Your task:
Starting at the line that has "Le fluide réfrigérant décrit" and stopping after the line that has "since one eigenvalue", reproduce the listing below exactly; omit everything else.

Available data:
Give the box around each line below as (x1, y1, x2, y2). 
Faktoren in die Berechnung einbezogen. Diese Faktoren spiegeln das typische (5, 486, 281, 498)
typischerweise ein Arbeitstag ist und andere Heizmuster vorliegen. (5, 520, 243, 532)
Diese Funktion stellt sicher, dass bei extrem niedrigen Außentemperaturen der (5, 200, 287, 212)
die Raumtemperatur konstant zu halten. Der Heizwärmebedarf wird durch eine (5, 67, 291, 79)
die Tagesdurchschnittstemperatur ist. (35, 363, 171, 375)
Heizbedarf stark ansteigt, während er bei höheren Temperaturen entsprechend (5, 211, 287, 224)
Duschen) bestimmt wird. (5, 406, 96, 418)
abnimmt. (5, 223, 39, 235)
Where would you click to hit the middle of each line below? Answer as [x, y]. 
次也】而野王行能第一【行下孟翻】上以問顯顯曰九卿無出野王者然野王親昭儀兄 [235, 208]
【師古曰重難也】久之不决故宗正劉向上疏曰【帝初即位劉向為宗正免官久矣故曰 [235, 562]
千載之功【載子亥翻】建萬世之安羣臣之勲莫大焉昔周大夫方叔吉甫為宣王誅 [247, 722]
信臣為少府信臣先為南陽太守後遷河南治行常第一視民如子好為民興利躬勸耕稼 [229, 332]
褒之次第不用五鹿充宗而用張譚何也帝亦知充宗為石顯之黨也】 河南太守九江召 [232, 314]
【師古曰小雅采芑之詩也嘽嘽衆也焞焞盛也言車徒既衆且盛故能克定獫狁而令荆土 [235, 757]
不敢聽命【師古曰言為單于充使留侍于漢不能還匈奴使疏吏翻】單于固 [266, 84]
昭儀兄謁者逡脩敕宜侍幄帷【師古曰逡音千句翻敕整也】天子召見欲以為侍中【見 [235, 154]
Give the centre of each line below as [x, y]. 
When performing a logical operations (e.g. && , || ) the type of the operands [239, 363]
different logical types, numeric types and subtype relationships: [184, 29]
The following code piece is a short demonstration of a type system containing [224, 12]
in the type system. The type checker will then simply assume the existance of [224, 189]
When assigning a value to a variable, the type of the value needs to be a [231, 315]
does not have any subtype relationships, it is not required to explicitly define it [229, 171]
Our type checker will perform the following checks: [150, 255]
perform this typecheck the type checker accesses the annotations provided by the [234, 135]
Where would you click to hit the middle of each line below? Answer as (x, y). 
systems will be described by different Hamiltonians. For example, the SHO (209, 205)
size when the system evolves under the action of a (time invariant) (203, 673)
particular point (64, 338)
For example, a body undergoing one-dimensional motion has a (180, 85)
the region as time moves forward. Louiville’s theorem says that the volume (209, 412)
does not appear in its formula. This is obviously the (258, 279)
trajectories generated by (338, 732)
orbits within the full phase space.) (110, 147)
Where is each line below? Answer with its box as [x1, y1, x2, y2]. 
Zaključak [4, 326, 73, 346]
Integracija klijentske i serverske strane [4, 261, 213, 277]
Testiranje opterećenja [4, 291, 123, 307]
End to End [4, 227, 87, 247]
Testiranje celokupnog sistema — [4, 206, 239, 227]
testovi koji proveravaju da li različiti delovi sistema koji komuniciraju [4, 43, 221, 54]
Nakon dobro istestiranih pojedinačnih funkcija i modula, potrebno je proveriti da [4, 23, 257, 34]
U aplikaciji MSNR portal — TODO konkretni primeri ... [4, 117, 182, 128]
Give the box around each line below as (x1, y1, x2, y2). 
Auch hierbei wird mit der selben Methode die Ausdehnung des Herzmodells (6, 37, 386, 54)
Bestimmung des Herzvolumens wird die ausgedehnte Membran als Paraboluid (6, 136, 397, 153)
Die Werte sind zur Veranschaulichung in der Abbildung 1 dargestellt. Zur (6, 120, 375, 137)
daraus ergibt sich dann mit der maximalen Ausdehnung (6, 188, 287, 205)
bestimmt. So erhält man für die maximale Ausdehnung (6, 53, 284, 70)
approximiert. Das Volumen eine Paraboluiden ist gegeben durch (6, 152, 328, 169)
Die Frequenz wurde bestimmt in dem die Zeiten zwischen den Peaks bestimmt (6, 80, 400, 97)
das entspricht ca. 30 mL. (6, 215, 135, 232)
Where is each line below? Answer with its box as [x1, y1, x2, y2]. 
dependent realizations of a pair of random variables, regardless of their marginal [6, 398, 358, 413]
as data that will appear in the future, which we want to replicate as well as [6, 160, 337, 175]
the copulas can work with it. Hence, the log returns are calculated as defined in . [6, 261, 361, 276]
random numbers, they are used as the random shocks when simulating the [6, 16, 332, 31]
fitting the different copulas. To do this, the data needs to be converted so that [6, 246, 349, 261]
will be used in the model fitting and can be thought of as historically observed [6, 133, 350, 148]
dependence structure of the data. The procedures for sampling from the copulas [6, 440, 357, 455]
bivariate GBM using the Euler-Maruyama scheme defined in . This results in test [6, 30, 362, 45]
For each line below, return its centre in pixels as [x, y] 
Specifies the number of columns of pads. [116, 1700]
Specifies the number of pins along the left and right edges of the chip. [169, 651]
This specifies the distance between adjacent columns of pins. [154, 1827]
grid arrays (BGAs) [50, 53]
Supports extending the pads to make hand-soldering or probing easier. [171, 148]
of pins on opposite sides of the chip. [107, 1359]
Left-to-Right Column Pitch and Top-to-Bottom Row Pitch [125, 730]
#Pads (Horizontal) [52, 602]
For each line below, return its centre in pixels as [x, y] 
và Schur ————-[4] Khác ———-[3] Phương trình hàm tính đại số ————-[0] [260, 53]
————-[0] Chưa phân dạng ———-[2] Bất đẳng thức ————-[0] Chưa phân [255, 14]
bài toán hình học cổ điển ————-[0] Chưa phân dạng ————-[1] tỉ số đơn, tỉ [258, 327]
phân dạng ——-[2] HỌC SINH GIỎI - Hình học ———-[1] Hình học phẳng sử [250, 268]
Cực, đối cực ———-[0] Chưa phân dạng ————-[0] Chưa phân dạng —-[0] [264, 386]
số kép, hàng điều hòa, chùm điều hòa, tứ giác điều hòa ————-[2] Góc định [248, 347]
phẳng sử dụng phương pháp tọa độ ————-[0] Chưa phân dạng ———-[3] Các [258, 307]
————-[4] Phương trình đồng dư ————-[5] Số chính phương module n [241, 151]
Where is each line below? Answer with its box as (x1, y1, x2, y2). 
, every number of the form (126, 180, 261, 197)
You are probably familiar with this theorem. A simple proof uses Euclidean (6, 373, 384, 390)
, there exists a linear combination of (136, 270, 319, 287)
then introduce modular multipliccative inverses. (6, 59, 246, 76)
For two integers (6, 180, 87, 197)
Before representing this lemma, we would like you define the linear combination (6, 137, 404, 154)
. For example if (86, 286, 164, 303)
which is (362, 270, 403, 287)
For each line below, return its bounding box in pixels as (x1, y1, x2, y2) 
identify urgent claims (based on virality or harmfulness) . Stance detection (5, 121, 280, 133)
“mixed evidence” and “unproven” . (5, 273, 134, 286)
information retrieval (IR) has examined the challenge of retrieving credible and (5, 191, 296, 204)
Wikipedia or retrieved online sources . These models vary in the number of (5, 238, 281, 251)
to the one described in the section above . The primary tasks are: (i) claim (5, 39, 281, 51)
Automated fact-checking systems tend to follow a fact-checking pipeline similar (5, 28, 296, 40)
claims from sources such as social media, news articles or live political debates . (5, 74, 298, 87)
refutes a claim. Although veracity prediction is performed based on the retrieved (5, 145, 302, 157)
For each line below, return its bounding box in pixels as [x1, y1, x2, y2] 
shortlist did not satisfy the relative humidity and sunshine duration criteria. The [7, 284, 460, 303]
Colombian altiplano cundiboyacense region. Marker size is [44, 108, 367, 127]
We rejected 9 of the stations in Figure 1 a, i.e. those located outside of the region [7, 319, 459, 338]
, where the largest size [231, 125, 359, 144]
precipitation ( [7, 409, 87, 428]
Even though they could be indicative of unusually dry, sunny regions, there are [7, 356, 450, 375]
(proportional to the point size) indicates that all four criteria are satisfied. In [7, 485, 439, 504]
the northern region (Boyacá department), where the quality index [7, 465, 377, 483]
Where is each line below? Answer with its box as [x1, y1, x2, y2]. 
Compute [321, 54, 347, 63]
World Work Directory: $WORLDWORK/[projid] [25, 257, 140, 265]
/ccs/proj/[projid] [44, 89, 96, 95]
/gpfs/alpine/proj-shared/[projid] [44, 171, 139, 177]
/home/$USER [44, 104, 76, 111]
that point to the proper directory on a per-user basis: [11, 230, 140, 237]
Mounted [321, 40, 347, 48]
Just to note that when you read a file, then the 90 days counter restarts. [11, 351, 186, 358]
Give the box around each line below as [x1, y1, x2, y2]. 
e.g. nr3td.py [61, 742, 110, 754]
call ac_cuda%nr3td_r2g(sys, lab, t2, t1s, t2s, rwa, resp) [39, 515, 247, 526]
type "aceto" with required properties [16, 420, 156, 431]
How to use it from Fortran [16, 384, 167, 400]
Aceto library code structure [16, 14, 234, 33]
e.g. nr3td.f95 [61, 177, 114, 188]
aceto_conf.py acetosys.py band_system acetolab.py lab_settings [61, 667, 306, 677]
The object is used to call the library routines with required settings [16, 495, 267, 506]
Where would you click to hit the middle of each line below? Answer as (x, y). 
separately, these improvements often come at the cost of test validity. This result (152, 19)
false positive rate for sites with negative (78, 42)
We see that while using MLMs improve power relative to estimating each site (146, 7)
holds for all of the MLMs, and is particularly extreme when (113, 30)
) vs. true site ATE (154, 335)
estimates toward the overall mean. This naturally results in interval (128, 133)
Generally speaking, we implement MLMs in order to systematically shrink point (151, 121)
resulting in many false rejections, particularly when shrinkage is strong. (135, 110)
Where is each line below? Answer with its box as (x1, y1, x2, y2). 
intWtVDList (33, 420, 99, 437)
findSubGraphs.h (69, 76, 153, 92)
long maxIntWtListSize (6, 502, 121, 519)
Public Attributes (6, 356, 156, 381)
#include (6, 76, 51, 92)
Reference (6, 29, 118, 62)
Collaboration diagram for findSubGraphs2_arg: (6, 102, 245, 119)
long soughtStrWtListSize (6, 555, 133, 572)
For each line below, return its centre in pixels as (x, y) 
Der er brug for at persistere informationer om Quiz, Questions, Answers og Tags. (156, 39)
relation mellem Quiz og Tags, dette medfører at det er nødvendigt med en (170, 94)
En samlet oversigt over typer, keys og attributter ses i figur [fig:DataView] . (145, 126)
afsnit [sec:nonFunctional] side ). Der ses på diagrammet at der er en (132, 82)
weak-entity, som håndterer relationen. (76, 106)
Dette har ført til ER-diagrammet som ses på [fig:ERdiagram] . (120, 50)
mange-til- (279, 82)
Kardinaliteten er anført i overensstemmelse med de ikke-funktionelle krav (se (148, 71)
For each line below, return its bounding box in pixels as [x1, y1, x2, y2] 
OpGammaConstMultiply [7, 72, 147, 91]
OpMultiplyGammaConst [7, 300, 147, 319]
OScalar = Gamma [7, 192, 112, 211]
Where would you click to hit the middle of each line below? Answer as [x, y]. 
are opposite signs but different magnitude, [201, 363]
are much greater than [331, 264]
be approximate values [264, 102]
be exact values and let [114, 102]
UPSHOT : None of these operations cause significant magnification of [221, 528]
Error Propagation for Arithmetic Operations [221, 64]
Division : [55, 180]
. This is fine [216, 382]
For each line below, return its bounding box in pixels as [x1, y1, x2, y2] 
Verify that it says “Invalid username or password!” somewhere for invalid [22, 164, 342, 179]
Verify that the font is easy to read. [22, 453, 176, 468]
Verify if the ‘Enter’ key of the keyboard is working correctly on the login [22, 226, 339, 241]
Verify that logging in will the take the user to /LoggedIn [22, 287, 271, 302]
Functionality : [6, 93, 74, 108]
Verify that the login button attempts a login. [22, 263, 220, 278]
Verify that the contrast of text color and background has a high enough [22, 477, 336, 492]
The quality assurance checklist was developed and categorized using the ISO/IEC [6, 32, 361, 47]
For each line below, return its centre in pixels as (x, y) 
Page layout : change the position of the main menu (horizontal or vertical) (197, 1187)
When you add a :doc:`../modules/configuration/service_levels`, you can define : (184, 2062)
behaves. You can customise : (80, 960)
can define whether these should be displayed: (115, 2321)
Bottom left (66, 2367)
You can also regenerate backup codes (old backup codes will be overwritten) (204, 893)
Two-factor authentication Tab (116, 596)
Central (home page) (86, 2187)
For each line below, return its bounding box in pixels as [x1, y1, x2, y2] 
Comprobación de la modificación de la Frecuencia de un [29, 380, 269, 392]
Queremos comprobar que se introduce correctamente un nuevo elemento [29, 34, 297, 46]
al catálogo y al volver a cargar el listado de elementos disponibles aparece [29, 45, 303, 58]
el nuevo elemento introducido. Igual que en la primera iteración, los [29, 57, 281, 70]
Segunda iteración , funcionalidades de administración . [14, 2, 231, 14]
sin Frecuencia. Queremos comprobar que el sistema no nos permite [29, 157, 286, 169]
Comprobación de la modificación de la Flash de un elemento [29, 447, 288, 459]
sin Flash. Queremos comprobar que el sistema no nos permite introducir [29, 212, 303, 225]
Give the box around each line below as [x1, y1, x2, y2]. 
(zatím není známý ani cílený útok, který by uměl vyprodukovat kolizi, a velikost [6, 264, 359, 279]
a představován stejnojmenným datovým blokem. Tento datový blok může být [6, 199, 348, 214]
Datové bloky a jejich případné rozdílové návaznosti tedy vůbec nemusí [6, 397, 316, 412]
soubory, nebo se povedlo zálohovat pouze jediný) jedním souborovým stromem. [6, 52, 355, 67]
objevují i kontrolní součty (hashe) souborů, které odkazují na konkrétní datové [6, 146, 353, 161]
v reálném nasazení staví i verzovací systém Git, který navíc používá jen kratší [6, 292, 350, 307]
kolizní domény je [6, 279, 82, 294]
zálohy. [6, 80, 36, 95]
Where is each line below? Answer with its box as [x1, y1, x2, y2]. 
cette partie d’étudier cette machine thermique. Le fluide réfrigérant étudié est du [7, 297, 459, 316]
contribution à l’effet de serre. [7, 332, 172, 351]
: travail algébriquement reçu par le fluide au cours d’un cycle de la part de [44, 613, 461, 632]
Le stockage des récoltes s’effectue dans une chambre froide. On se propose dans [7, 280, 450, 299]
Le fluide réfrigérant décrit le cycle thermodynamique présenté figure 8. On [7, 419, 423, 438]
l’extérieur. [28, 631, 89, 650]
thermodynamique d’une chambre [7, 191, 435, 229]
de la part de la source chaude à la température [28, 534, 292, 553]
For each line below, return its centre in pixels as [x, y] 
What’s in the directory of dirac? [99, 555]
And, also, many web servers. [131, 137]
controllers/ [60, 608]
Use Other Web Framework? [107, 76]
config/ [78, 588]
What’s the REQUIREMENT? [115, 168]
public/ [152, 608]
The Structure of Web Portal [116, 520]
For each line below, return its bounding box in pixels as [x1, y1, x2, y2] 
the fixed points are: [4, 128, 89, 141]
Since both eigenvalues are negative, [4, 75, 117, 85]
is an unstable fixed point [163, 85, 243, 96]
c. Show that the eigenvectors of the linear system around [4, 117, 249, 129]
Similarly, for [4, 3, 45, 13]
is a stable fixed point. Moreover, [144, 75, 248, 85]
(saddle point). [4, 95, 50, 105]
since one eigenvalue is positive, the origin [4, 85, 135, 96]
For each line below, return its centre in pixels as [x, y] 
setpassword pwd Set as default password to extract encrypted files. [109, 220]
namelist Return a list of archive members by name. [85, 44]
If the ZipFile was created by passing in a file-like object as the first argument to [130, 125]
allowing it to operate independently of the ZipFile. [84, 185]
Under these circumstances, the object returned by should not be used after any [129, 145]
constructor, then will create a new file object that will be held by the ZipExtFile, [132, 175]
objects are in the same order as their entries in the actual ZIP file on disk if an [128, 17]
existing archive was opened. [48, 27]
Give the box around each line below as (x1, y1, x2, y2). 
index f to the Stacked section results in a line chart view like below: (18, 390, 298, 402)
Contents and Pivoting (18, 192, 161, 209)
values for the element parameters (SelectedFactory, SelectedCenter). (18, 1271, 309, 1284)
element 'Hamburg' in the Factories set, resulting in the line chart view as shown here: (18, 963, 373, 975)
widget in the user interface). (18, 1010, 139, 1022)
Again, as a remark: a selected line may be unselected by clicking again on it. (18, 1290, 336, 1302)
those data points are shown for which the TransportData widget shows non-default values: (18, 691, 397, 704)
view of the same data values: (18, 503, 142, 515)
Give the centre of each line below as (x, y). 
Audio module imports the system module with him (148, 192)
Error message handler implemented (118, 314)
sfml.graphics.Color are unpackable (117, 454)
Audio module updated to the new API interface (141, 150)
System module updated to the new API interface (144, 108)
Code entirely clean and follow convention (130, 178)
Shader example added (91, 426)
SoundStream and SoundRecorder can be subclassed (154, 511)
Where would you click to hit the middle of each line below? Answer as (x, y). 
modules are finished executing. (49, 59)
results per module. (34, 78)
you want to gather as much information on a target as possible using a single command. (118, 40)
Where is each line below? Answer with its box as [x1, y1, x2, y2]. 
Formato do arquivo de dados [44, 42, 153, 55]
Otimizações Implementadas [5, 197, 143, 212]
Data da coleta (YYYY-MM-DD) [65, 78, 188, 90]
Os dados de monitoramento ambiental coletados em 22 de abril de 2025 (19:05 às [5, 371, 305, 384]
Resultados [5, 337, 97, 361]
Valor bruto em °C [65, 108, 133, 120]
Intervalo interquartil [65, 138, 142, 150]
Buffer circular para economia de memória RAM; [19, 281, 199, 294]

Written solution:
Le fluide réfrigérant décrit le cycle thermodynamique présenté figure 8. On [7, 419, 423, 438]
l’extérieur. [28, 631, 89, 650]
thermodynamique d’une chambre [7, 191, 435, 229]
de la part de la source chaude à la température [28, 534, 292, 553]
For each line below, return its centre in pixels as [x, y] 
What’s in the directory of dirac? [99, 555]
And, also, many web servers. [131, 137]
controllers/ [60, 608]
Use Other Web Framework? [107, 76]
config/ [78, 588]
What’s the REQUIREMENT? [115, 168]
public/ [152, 608]
The Structure of Web Portal [116, 520]
For each line below, return its bounding box in pixels as [x1, y1, x2, y2] 
the fixed points are: [4, 128, 89, 141]
Since both eigenvalues are negative, [4, 75, 117, 85]
is an unstable fixed point [163, 85, 243, 96]
c. Show that the eigenvectors of the linear system around [4, 117, 249, 129]
Similarly, for [4, 3, 45, 13]
is a stable fixed point. Moreover, [144, 75, 248, 85]
(saddle point). [4, 95, 50, 105]
since one eigenvalue is positive, the origin [4, 85, 135, 96]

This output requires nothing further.